(Saved data entries)
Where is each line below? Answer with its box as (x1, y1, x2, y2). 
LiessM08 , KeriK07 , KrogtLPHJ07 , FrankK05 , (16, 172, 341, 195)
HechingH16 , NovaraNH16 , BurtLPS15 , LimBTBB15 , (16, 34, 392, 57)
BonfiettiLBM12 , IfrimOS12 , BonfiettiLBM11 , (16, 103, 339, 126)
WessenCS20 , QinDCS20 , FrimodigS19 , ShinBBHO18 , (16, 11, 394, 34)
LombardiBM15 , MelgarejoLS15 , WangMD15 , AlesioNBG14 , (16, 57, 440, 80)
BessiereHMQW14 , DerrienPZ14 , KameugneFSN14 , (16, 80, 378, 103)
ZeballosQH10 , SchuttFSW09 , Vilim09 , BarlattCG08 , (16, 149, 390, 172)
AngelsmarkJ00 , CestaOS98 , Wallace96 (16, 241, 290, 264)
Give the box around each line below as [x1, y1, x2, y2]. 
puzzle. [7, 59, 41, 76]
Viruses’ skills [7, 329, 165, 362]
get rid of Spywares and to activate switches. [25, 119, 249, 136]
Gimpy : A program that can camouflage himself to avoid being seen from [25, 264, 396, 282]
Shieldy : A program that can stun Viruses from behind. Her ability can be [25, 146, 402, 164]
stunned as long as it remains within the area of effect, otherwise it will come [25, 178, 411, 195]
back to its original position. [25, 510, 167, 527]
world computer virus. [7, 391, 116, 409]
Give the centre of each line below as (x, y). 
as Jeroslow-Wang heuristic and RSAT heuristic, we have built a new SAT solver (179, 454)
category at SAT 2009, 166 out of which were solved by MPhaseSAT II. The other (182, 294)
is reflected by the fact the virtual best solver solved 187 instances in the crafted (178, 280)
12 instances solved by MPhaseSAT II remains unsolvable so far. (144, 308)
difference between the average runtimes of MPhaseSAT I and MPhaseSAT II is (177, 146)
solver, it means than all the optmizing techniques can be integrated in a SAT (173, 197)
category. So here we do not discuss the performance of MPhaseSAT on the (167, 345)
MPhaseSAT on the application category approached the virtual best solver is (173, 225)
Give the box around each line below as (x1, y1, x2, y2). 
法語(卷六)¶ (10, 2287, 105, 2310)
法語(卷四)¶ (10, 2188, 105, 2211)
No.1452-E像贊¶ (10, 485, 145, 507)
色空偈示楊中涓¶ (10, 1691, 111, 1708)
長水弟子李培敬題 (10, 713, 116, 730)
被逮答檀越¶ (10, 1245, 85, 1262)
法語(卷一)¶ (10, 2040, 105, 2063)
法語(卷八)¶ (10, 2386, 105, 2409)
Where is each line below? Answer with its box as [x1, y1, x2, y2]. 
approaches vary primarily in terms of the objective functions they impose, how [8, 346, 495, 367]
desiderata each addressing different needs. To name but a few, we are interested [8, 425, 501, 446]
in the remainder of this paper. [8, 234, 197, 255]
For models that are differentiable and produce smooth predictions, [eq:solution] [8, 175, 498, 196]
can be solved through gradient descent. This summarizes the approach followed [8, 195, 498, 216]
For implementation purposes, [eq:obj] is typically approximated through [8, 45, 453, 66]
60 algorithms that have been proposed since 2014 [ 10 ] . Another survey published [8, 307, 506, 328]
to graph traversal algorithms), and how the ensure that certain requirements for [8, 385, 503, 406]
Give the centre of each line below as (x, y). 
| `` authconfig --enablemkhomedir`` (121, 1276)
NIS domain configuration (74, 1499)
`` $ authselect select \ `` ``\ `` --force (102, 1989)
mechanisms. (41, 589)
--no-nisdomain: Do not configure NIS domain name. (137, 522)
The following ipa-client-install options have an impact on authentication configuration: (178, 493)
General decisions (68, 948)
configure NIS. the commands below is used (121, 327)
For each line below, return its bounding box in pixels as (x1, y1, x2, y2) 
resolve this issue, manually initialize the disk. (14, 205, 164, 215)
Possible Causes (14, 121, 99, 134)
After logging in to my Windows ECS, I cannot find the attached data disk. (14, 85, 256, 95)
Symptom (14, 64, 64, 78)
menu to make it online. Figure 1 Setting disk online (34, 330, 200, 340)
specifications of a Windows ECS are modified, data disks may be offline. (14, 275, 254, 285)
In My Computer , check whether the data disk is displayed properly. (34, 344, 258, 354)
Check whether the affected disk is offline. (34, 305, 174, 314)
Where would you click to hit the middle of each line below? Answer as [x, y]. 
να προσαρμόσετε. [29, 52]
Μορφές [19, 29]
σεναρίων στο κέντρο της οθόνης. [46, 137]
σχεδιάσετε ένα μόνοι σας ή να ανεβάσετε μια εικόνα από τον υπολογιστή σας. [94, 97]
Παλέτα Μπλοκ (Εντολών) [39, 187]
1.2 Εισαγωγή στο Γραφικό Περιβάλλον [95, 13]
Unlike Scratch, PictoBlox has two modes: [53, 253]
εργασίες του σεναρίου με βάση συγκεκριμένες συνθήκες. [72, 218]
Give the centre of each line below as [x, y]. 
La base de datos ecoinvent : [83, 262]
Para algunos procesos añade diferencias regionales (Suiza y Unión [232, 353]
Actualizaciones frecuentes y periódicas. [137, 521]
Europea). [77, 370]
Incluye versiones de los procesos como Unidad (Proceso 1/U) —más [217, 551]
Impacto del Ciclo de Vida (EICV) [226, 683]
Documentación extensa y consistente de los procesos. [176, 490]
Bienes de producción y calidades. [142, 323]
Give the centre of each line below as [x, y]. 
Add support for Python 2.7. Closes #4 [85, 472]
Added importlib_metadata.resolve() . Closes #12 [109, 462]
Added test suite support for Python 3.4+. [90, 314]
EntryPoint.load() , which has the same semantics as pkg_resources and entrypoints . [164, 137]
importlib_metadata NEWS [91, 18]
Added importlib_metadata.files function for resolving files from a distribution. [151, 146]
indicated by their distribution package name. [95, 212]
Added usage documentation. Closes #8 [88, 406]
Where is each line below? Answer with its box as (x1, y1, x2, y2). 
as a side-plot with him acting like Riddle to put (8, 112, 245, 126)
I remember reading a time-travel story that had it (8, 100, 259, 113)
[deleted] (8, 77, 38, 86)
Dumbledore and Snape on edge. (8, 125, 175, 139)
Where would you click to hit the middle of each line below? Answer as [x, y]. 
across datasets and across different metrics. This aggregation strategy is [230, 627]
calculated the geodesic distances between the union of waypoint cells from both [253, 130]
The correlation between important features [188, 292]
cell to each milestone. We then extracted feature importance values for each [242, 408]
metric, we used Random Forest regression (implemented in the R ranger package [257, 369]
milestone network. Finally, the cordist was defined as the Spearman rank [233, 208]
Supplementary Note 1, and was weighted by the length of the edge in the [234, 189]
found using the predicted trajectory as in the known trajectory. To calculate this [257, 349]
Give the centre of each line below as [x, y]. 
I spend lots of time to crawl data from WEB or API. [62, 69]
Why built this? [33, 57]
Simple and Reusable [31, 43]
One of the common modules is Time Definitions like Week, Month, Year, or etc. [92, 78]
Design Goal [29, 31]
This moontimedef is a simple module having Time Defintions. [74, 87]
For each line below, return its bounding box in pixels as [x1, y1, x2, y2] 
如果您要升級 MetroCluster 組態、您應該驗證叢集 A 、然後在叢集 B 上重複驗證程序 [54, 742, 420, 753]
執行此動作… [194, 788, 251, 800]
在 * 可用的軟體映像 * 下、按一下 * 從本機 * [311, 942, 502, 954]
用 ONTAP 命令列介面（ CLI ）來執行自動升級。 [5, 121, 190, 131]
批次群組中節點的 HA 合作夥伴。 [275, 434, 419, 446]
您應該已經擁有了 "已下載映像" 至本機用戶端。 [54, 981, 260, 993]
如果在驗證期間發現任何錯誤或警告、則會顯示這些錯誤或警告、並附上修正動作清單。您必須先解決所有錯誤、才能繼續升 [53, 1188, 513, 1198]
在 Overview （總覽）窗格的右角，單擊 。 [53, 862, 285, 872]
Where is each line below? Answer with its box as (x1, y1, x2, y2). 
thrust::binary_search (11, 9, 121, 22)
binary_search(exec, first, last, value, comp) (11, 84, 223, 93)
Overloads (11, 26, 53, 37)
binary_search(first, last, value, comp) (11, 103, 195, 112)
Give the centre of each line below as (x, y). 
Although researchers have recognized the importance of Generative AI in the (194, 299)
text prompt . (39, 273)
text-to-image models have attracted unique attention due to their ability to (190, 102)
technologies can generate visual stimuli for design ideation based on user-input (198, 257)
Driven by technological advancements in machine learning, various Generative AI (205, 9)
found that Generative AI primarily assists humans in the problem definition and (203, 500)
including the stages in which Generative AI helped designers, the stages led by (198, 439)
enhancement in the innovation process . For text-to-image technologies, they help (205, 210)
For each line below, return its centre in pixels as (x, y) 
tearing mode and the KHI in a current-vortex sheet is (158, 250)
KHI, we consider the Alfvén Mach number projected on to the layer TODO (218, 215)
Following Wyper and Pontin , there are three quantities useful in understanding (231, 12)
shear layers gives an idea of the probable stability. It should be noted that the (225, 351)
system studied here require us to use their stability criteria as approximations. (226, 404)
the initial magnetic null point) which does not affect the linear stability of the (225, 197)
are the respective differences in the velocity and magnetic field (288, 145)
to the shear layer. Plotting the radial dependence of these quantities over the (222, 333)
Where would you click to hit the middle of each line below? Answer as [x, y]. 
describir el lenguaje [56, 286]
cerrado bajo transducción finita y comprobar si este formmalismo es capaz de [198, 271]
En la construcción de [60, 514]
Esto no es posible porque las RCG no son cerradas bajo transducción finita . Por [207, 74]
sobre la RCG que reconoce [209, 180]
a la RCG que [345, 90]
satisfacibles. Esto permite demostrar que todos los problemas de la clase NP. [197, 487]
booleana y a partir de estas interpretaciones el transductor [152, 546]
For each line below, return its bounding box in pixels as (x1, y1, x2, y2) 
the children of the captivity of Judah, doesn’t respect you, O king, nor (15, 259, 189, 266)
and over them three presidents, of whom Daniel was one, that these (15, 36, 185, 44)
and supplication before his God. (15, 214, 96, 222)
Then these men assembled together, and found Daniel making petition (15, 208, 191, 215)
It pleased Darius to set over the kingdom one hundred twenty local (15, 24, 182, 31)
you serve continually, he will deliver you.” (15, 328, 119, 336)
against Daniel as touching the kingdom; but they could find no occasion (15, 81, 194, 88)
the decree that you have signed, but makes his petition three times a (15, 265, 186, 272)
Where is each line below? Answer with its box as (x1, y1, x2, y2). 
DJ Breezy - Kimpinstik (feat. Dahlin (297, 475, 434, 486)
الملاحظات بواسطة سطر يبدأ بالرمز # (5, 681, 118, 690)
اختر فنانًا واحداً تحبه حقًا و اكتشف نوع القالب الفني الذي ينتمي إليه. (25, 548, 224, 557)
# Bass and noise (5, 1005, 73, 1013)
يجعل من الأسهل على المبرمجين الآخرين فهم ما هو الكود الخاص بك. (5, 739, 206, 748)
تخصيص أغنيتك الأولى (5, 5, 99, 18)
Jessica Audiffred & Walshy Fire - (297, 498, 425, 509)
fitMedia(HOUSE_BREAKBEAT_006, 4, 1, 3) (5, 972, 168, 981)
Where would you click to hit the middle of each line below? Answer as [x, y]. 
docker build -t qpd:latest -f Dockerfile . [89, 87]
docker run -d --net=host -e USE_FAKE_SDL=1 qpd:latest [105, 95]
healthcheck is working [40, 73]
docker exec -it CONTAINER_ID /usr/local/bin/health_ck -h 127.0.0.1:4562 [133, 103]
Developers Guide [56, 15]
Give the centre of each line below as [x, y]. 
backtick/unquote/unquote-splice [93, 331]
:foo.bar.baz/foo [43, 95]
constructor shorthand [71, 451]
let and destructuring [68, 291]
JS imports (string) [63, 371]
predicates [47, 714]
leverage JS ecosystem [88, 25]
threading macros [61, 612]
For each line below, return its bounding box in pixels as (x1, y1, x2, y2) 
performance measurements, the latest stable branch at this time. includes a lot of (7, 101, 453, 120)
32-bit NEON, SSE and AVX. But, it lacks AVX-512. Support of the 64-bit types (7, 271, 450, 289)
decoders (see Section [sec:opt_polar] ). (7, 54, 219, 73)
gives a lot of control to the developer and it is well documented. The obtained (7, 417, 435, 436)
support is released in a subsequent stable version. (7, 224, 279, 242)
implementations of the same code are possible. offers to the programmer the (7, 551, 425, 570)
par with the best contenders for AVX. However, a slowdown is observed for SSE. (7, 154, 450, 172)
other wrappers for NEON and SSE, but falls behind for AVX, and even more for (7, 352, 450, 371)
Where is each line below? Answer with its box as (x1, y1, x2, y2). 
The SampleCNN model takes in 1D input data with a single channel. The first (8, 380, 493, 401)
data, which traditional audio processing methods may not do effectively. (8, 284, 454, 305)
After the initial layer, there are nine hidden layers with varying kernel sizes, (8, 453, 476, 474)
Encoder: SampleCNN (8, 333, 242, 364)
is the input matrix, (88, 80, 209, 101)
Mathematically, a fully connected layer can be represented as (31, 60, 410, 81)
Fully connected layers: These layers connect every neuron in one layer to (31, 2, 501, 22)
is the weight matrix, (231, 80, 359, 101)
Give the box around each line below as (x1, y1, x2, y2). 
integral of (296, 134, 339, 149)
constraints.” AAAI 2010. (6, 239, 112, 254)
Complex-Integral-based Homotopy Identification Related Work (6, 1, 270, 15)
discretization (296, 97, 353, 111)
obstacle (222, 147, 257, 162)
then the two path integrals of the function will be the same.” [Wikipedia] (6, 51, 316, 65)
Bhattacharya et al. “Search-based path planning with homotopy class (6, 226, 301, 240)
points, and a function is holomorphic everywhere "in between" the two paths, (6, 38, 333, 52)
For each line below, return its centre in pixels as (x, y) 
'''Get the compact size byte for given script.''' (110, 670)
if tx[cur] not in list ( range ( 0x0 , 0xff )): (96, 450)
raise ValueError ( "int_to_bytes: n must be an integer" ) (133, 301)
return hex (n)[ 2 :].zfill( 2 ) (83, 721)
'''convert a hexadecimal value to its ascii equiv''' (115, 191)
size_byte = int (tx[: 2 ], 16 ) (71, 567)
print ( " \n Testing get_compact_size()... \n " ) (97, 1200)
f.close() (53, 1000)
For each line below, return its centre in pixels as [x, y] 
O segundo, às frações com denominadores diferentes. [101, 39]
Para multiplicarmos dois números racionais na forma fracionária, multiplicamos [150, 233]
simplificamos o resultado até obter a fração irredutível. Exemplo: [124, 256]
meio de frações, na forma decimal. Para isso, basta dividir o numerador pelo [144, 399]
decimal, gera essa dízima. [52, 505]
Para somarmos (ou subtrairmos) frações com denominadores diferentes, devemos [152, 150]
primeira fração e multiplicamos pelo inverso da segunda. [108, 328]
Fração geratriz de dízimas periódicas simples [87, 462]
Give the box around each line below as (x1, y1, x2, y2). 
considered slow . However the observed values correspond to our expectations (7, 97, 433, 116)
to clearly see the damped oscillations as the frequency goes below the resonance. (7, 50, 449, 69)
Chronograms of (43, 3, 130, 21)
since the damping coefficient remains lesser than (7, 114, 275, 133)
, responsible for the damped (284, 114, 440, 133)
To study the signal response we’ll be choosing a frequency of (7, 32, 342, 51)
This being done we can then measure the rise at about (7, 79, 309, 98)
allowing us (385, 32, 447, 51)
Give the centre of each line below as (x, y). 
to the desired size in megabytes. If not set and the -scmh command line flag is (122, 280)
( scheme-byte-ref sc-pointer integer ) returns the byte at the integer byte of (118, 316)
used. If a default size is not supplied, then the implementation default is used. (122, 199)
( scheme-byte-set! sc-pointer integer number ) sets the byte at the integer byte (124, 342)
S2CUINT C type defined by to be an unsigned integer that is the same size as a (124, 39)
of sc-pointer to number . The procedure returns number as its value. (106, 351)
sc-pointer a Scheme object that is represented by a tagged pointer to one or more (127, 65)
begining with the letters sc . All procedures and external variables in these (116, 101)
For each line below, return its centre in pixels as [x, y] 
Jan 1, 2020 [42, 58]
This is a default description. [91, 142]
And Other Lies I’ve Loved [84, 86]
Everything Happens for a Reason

» Your goal
Search the records for the word "being", then list every line that has it.

» Output for this task
Gimpy : A program that can camouflage himself to avoid being seen from [25, 264, 396, 282]
This being done we can then measure the rise at about (7, 79, 309, 98)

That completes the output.